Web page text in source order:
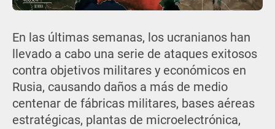
En las últimas semanas, los ucranianos han
llevado a cabo una serie de ataques exitosos
contra objetivos militares y económicos en
Rusia, causando daños a más de medio
centenar de fábricas militares, bases aéreas
estratégicas, plantas de microelectrónica,
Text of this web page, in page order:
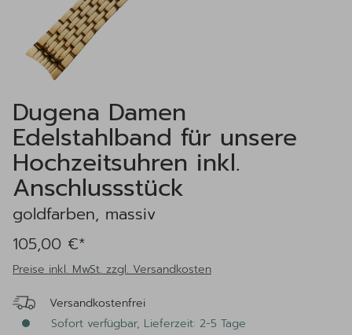
Dugena Damen
Edelstahlband für unsere
Hochzeitsuhren inkl.
Anschlussstück
goldfarben, massiv
105,00 €*
Preise inkl. MwSt. zzgl. Versandkosten
Versandkostenfrei
Sofort verfügbar, Lieferzeit: 2-5 Tage

-- -- --

Problem description:
Once you have found every line above holding the word "order", copy those lines.

Response area:
Web page text in source order:
Text of this web page, in page order:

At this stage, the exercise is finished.